We have been all exposed to several images from Chile during the last few days and learned a lot about the 33 miners, who were rescued after being trapped in a mine clash for over two months. We learned about the miners’ background stories, their experiences, and watched how they returned back to life as President Piñera said. Being aware of its emotional nature and sensitivity, I will not treat the issue as a purely branding practice. Though I believe as a scholar, it is my obligation to highlight some aspects of this triumph of human spirit.

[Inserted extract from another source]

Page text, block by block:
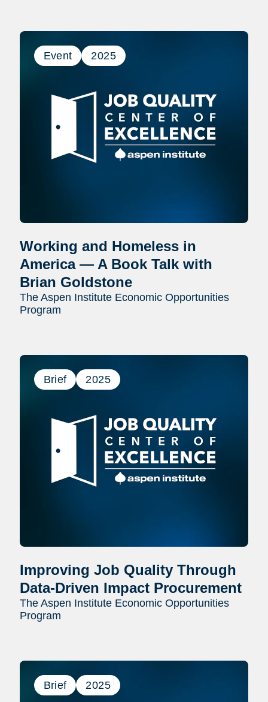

I tried to run a quick keyword frequency analysis on newspaper titles about Chile from 1980s onwards. Chile’s name has never been so close to human spirit, and triumph. Thanks to this magnificent rescue operation, the country will be known for the value it places on human life and for its technical capabilities at least for the upcoming weeks, if not longer. In terms of branding, it is possible to find similarities between this operation and ‘events’ branding, meaning hosting international events – such as the Olympics.

Now, let’s back up a little bit. Let’s forget about the accident and the rescue mission. Let’s go back to May 2010. What do we know about Chile? Personally, all I can say is I believe Chilean peppers are from Chile, Pinochet is a ‘bad’ guy, and Chileans know how to play football (soccer). And here is what happened after the rescue attempt: A major newspaper (NY Times) said “the rescue of the miners this week shows how much Chile has evolved since Pinochet’s rule ended in 1990.” Chilean authorities made their best to impress the media, too. The illustration below, provided by CNN, shows the map of the ‘village’ constructed during the rescue mission. Not surprisingly, the plan includes a designated press room. When the miners reached the surface (wearing the same t-shirt, and looking very clean), they were greeted by their families, the President, several spectators, and of course an army of nearly 1500 journalists. With the help of ‘human aspect’ of the story and successful media management, we stopped asking questions about the causes of the accident, and just enjoyed the glory of humankind over nature.

In short, the incident brought short term high volume media attention to Chile (’15 minutes of fame’ for a country). Chilean authorities were able to use this opportunity very strategically to transmit a modern, caring, unified image of their country to the world.

A perfect rescue mission, and a flawless media management! Let’s enjoy the recently polished brand image of Chile!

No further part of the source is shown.